Famoso per aver tentato di riportare in auge quel caro vecchio progressive rock che, tra la fine dei 70s e l’inizio degli 80s, veniva stroncato dalla nascita di nuovi fenomeni musicali come punk, post punk, new wave e metal, il complesso britannico capitanato dal polistrumentista Steven Wilson ha paradossalmente trovato il suo periodo di maggior successo negli anni 2000, dopo 21 tra album in studio, album dal vivo, EP e raccolte. Causa molto probabile di ciò è il fatto che ad inizio carriera i quattro musicisti erano ancora ancorati ad una certa idea di rock progressivo e psichedelico troppo relegata al passato, che rendeva la loro proposta musicale interessante e creativa, ma al contempo caratterizzata da una sperimentazione tale da rendere il loro sound apprezzabile solo agli avvezzi al genere e criptico ai più. Il meritato successo commerciale arriva infatti solo nel 2002. L’anno segna due eventi fondamentali per la carriera del gruppo: in primis, la sostituzione del batterista Chris Mailand con il ben più noto e talentuoso Gavin Harrison (che vantava, o avrebbe vantato, numerose collaborazioni tra cui King Crimson, Iggy Pop o i nostrani Battiato, Finardi e Mannoia), e in secondo luogo il passaggio dalla major Snapper a Lava Records, che già aveva prodotto artisti di grande successo commerciale come Simple Plan. Inoltre in quegli anni Steven Wilson stringe amicizia con il polistrumentista israeliano Aviv Geffen, col quale qualche anno più tardi fonderà il side-project Blackfield, e con Mikael Åkerfeldt, frontman degli svedesi Opeth, ai quali produce lo straordinario Blackwater Park nel 2001. Questi ultimi in particolare, uniti alle influenze di Gavin, introducono un’influenza metal non indifferente nel songwriting di Steven, genere al quale il frontman non si era mai dedicato più di tanto, preferendo sonorità più sperimentali.

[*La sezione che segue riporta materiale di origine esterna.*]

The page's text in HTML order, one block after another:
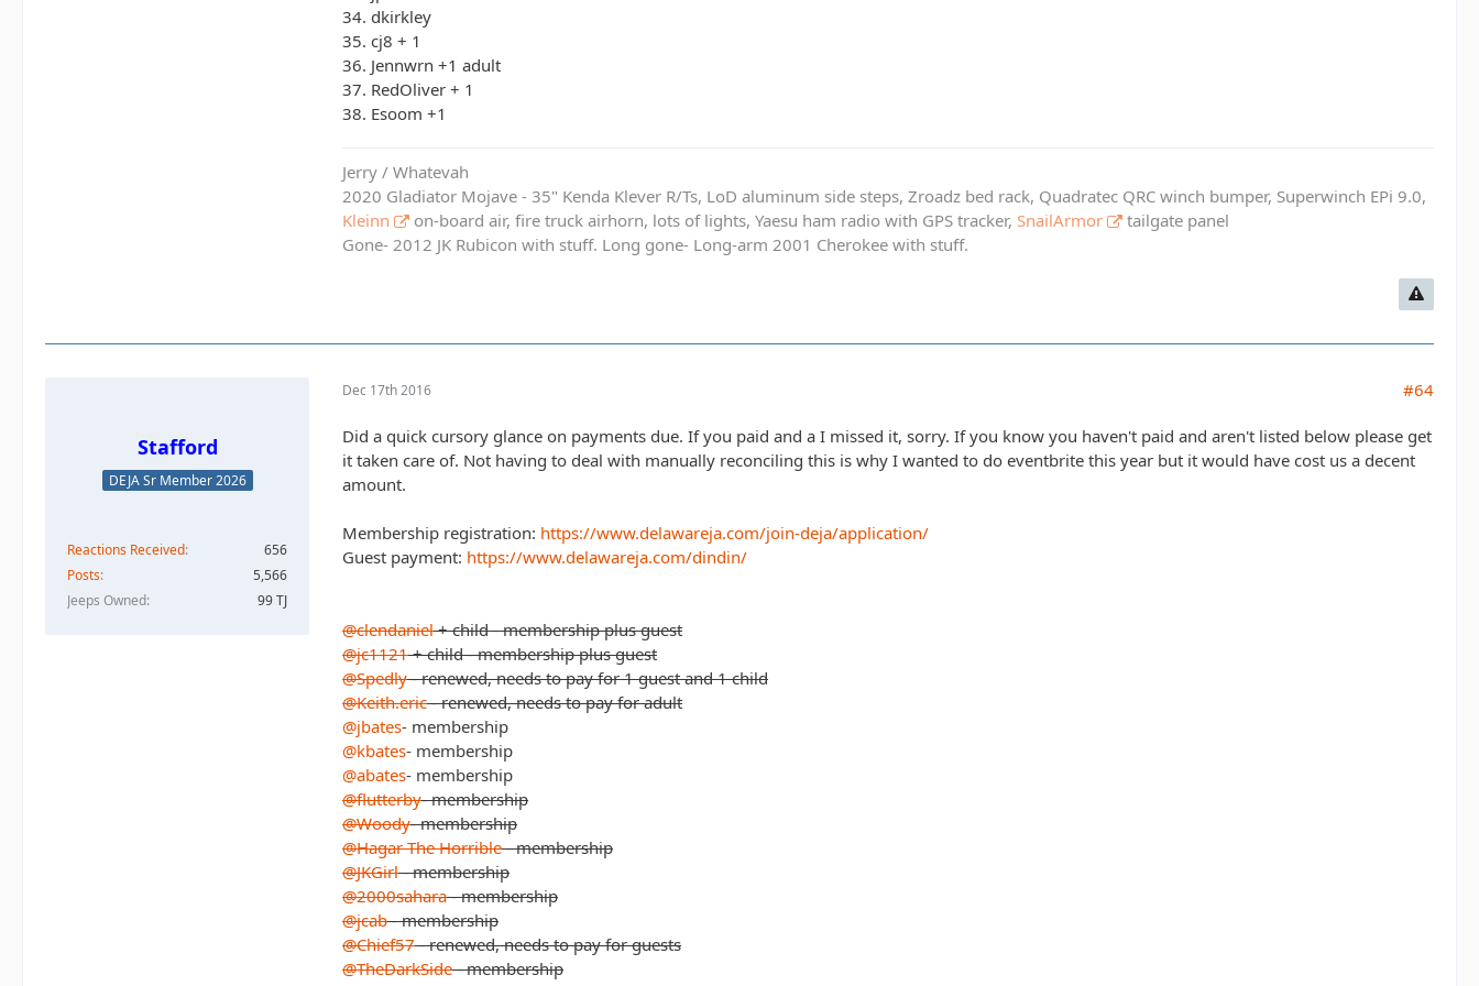
34. dkirkley
35. cj8 + 1
36. Jennwrn +1 adult
37. RedOliver + 1
38. Esoom +1
Jerry / Whatevah
2020 Gladiator Mojave - 35" Kenda Klever R/Ts, LoD aluminum side steps, Zroadz bed rack, Quadratec QRC winch bumper, Superwinch EPi 9.0,
Kleinn
on-board air, fire truck airhorn, lots of lights, Yaesu ham radio with GPS tracker, SnailArmor
tailgate panel
Gone- 2012 JK Rubicon with stuff. Long gone- Long-arm 2001 Cherokee with stuff.
Stafford
DEJA Sr Member 2026
Reactions Received
656
Posts
5,566
Jeeps Owned
99 TJ
Dec 17th 2016 #64
Did a quick cursory glance on payments due. If you paid and a I missed it, sorry. If you know you haven't paid and aren't listed below please get
it taken care of. Not having to deal with manually reconciling this is why I wanted to do eventbrite this year but it would have cost us a decent
amount.
Membership registration: https://www.delawareja.com/join-deja/application/
Guest payment: https://www.delawareja.com/dindin/
@clendaniel+ child - membership plus guest
@jc1121+ child - membership plus guest
@Spedly- renewed, needs to pay for 1 guest and 1 child
@Keith.eric- renewed, needs to pay for adult
@jbates- membership
@kbates- membership
@abates- membership
@flutterby- membership
@Woody- membership
@Hagar The Horrible- membership
@JKGirl- membership
@2000sahara- membership
@jcab- membership
@Chief57- renewed, needs to pay for guests
@TheDarkSide- membership
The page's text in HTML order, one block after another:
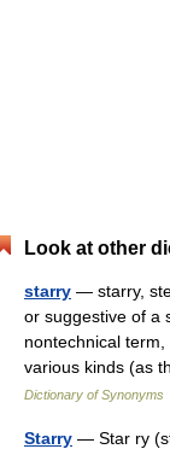
Look at other
starry — starry,
or suggestive of a
nontechnical
various kinds (as
Dictionary of Synonyms
Starry — Star ry
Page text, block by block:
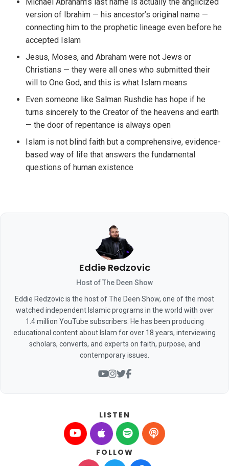
version of Ibrahim — his ancestor’s original name —
connecting him to the prophetic lineage even before he
accepted Islam
Jesus, Moses, and Abraham were not Jews or
Christians — they were all ones who submitted their
will to One God, and this is what Islam means
Even someone like Salman Rushdie has hope if he
turns sincerely to the Creator of the heavens and earth
— the door of repentance is always open
Islam is not blind faith but a comprehensive, evidence-
based way of life that answers the fundamental
questions of human existence
Eddie Redzovic
Host of The Deen Show
Eddie Redzovic is the host of The Deen Show, one of the most
watched independent Islamic programs in the world with over
1.4 million YouTube subscribers. He has been producing
educational content about Islam for over 18 years, interviewing
scholars, converts, and experts on faith, purpose, and
contemporary issues.
LISTEN
FOLLOW
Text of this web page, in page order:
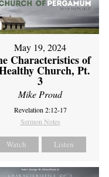
May 19, 2024
Characteristics of
Church, Pt.
3
Mike Proud
Revelation 2:12-17
Sermon Notes
Watch Listen
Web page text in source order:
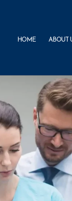
HOME ABOUT
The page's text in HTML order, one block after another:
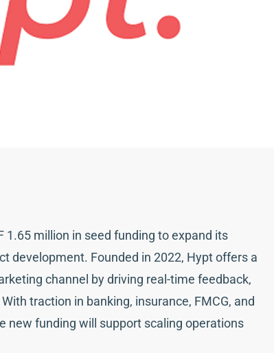
1.65 million in seed funding to expand its
development. Founded in 2022, Hypt offers a
channel by driving real-time feedback,
traction in banking, insurance, FMCG, and
new funding will support scaling operations
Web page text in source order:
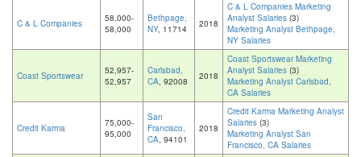
C & L Companies
58,000-
58,000
Bethpage,
NY, 11714 2018
C & L Companies Marketing
Analyst Salaries (3)
Marketing Analyst Bethpage,
NY Salaries
Coast Sportswear
52,957-
52,957
Carlsbad,
CA, 92008 2018
Coast Sportswear Marketing
Analyst Salaries (3)
Marketing Analyst Carlsbad,
CA Salaries
Credit Karma
75,000-
95,000
San
Francisco,
CA, 94101
2018
Credit Karma Marketing Analyst
Salaries (3)
Marketing Analyst San
Francisco, CA Salaries

La formula infatti funziona: una nuova componente metal viene introdotta nel progressive rock di base, il quale viene ulteriormente modernizzato grazie a sfumature pop che rendono il sound più fresco e accessibile.In Absentia si apre con Blackest Eyes: la band si presenta subito come un’entità più commerciale, che abbraccia il riffing carico di groove di matrice tooliana (anche il capolavoro Lateralus dell’anno precedente deve aver giocato una certa importanza nelle influenze) alternandolo a ritornelli straordinariamente positivi che tuttavia riescono a non scadere nello stucchevole o nel banale.
Trains è ad oggi uno dei pezzi più conosciuti della band: il delicato cantato di Steven si erge su un tappeto acustico al quale si aggiungono poi tutti gli altri strumenti dimostrando una notevole capacità di “dosaggio” degli arrangiamenti, difatti il pezzo basa la sua musicalità proprio su arrangiamenti morbidi che fanno della semplicità il loro punto forte.
Il brano scorre che è una meraviglia e ci si ritrova subito a Lips of Ashes, forte di un “esotismo maliconico” dominato dalla voce di Steven, da un piacevole arpeggio di chitarra acustica e da un gustoso assolo che, ora così come nel resto del disco, si baserà sul fraseggio e sulla musicalità piuttosto che sulla tecnica. Impressionante è la scorrevolezza anche della straordinaria The Sound of Muzak: la strofa da finalmente modo di apprezzare la tecnica impeccabile del nuovo arrivato Gavin Harrison che si destreggia perfettamente nei tempi dispari, sfociando poi in un orecchiabile ritornello in 4/4 il quale si unisce poi a frizzanti arpeggi dove si staglia un divertente assolo sempre supportato dal groove cristallino di Harrison.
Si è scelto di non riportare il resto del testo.